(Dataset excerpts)
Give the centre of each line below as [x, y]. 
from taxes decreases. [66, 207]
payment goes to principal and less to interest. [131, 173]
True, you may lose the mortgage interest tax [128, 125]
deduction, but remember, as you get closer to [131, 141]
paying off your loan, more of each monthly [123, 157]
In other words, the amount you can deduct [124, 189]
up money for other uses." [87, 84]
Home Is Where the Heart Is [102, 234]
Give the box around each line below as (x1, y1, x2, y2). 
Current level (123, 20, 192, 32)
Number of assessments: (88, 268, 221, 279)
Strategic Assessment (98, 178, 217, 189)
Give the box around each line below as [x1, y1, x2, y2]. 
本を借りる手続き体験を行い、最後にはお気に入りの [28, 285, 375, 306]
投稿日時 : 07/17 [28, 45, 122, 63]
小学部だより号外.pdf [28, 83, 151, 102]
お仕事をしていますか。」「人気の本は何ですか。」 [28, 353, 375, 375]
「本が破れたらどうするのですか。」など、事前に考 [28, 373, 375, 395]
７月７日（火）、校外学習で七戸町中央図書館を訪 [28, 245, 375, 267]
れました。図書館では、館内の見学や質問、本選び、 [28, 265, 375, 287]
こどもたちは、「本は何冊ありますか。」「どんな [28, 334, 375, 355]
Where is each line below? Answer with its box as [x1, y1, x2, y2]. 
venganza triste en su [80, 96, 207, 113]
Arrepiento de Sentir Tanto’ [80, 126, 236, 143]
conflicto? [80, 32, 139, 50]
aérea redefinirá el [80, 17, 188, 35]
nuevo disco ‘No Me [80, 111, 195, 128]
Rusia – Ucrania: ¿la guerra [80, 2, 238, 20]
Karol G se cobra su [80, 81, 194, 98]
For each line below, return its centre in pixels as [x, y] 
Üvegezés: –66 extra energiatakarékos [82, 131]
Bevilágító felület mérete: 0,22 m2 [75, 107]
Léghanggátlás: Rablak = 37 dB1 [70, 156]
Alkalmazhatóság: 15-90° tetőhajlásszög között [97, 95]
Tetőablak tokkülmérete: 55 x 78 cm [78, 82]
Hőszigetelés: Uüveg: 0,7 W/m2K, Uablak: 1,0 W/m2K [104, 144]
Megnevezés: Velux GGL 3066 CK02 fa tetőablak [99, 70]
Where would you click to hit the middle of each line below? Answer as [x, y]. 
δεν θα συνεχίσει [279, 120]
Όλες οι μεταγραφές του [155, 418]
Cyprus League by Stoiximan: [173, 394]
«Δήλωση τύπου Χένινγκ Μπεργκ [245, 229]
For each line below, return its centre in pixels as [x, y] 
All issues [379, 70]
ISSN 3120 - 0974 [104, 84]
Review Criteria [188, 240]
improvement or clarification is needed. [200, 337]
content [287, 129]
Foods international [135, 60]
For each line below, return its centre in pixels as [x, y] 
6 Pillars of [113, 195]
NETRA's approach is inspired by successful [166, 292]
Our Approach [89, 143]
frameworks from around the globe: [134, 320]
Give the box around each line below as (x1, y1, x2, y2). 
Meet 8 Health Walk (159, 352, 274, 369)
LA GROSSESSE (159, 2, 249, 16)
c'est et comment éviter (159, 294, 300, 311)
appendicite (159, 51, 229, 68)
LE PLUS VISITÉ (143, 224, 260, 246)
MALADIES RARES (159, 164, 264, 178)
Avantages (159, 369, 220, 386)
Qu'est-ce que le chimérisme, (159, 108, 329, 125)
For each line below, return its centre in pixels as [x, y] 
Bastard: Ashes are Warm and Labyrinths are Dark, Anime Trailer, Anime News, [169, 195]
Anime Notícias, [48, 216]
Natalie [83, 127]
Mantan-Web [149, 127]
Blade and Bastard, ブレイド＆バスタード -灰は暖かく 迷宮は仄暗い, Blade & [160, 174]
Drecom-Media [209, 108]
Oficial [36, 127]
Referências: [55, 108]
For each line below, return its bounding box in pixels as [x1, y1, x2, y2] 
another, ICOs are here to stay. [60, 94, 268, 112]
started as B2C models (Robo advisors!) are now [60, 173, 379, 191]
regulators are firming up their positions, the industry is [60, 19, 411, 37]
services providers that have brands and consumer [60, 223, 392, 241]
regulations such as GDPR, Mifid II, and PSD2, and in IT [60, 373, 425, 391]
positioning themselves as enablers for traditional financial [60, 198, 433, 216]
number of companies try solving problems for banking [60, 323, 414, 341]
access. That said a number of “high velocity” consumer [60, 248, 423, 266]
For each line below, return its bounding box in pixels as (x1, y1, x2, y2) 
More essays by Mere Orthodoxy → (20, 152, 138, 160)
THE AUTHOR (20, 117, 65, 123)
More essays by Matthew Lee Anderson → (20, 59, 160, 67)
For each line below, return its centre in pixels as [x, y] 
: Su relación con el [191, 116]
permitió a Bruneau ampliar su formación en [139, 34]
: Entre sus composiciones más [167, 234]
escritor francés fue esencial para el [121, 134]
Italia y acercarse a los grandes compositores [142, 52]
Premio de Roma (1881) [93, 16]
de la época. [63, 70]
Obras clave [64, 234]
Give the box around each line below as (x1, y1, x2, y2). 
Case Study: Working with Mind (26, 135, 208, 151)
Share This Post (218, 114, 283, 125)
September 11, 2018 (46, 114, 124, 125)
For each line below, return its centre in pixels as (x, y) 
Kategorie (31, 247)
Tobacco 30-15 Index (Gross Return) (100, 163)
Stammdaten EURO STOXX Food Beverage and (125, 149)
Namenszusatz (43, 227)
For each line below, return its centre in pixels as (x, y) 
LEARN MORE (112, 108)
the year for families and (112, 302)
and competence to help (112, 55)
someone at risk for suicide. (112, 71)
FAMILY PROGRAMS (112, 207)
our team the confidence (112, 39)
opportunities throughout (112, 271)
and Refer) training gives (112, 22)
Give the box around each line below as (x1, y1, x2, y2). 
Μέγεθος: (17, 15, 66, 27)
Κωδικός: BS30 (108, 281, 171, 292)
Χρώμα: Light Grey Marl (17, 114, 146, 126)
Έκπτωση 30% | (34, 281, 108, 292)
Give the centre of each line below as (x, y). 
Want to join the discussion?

---

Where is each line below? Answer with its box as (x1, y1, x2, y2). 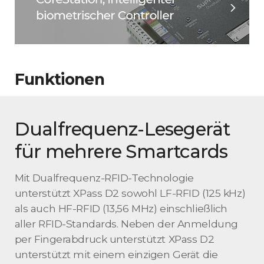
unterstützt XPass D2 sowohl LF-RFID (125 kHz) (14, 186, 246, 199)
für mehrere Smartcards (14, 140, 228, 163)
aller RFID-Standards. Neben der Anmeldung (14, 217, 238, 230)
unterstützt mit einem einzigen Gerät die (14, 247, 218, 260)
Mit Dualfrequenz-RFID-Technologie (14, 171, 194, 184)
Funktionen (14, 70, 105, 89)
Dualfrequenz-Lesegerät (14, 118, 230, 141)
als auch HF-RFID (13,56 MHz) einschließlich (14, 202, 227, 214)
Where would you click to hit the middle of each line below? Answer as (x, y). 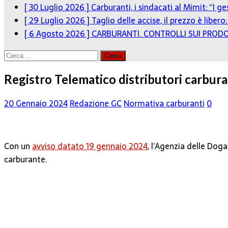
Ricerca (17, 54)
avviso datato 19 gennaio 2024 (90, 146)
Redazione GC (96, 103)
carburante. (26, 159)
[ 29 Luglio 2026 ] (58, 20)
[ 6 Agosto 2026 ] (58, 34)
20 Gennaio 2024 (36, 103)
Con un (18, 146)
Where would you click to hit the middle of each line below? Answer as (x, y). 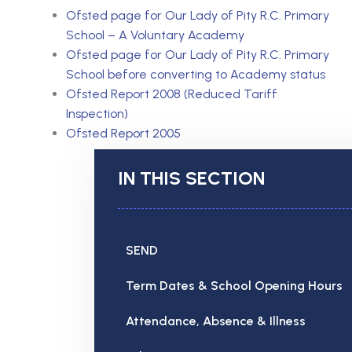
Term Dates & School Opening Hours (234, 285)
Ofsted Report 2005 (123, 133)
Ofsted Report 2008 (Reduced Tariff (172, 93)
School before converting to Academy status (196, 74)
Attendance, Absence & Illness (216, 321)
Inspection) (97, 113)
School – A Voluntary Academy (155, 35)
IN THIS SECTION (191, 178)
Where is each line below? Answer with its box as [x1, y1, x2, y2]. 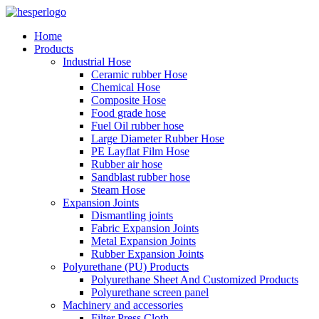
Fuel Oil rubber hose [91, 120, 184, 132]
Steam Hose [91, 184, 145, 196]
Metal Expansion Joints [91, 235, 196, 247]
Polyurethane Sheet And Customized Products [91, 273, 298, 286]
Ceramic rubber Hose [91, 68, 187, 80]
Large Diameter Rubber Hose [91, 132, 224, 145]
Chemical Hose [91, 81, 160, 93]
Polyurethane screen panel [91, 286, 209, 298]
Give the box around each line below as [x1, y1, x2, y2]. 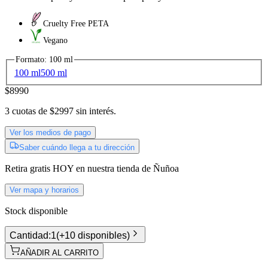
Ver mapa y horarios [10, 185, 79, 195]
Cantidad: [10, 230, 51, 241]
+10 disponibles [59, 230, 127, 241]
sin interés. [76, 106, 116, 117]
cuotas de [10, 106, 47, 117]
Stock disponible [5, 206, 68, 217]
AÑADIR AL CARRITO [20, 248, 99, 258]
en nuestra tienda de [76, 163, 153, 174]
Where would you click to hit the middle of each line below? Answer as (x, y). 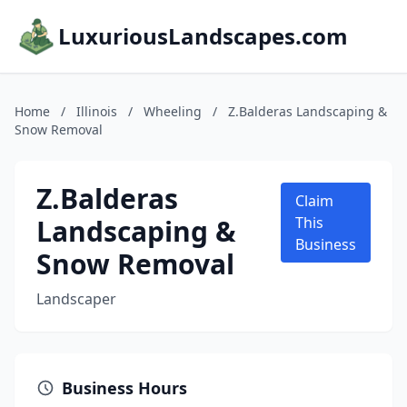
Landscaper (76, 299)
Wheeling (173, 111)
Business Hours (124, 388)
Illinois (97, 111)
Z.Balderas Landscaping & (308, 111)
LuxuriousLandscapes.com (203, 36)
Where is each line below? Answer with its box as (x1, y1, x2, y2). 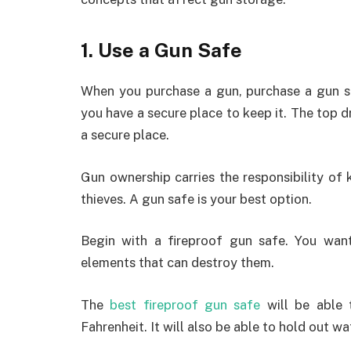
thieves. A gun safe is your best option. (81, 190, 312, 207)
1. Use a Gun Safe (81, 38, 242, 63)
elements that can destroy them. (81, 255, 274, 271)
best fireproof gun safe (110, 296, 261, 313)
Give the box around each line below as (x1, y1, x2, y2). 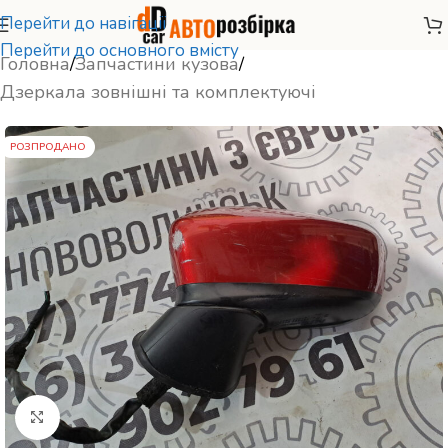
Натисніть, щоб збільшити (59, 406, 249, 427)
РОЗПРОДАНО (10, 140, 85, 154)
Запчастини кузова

--

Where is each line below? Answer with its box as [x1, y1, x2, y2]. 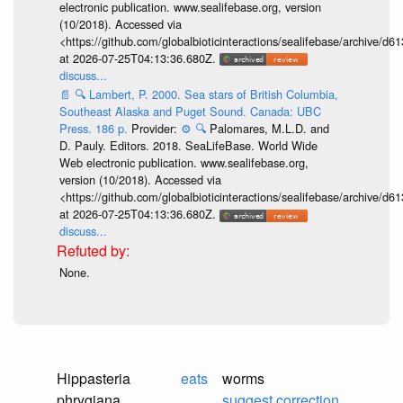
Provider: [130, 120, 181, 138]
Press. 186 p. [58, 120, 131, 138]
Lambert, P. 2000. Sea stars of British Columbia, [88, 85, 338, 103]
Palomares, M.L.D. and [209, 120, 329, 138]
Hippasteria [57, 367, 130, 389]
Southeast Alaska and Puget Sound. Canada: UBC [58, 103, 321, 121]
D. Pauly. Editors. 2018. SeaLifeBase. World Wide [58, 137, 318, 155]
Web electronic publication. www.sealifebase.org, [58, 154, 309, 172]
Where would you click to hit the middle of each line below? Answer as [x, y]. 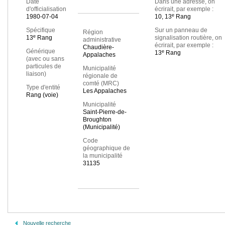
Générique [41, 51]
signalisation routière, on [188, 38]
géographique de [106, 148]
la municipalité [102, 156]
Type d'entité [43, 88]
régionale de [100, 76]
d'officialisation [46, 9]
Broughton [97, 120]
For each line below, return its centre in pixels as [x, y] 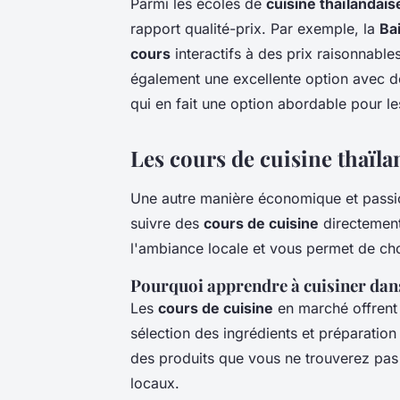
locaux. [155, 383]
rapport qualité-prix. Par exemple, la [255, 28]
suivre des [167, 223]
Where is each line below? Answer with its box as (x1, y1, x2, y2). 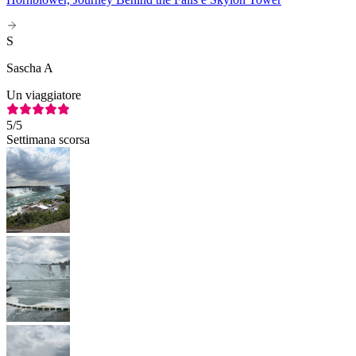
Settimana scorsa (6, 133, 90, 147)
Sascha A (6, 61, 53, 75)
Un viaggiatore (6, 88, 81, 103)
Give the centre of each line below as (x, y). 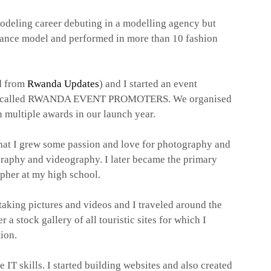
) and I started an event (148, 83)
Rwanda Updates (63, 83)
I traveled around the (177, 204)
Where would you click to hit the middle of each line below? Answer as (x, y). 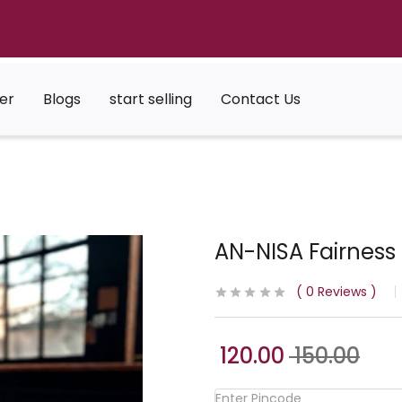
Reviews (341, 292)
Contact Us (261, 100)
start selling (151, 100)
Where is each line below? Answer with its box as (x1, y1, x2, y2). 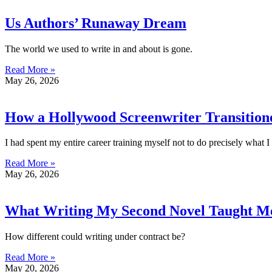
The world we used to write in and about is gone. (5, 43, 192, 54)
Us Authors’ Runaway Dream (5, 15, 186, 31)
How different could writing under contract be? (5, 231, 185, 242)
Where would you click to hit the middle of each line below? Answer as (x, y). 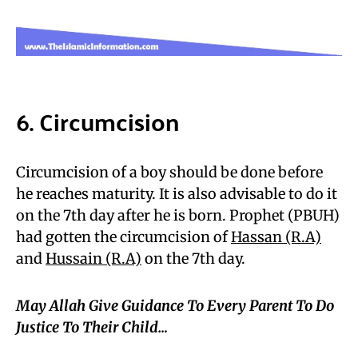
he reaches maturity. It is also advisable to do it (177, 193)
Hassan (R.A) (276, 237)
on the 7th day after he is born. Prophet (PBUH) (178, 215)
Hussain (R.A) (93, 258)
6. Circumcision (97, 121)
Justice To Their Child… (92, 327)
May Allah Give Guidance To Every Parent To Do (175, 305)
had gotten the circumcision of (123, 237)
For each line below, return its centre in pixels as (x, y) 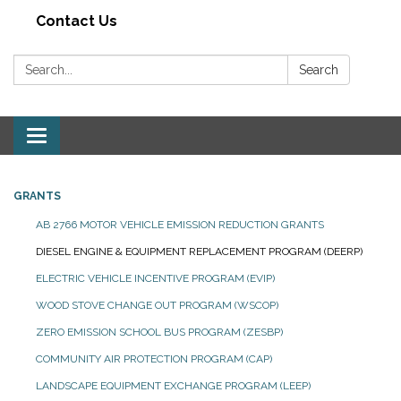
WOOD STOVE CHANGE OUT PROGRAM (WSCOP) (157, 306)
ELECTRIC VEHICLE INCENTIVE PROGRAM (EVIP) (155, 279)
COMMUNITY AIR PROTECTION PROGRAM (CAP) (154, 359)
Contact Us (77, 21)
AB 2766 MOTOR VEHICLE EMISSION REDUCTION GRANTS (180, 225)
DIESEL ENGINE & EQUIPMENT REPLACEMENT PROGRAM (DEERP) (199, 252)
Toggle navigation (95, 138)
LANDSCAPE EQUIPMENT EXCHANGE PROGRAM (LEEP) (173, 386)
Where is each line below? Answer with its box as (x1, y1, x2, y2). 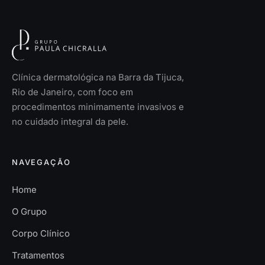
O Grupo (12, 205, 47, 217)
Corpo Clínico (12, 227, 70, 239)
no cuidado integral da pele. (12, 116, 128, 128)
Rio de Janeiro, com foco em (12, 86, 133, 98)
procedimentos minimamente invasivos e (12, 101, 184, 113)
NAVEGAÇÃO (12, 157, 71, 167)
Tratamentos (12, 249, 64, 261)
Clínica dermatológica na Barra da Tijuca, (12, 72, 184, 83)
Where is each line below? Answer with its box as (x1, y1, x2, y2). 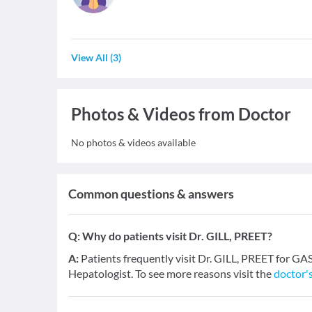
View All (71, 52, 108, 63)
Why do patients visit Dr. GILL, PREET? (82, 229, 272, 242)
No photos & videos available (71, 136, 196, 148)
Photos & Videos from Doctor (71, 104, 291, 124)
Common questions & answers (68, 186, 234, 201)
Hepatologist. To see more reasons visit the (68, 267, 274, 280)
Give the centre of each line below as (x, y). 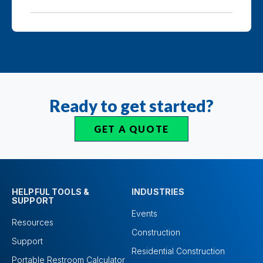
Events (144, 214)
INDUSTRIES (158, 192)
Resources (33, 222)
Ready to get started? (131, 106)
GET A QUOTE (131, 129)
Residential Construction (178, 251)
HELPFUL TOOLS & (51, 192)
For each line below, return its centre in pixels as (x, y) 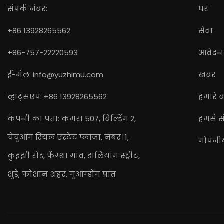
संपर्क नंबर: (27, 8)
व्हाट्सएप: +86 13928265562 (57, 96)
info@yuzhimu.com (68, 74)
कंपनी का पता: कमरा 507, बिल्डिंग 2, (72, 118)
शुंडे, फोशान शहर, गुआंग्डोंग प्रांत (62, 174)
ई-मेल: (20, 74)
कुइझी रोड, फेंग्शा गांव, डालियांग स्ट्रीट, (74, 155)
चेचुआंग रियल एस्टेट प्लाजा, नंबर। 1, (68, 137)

*DIRECTIONS:* The lines above from the one with "payment goes to" through the one with "Current level (123, 20, 192, 32)" are to be duplicated exactly, ends included, with nothing added.

*RESULT FOR THIS TASK:*
payment goes to principal and less to interest. [131, 173]
True, you may lose the mortgage interest tax [128, 125]
deduction, but remember, as you get closer to [131, 141]
paying off your loan, more of each monthly [123, 157]
In other words, the amount you can deduct [124, 189]
up money for other uses." [87, 84]
Home Is Where the Heart Is [102, 234]
Give the box around each line below as (x1, y1, x2, y2). 
Current level (123, 20, 192, 32)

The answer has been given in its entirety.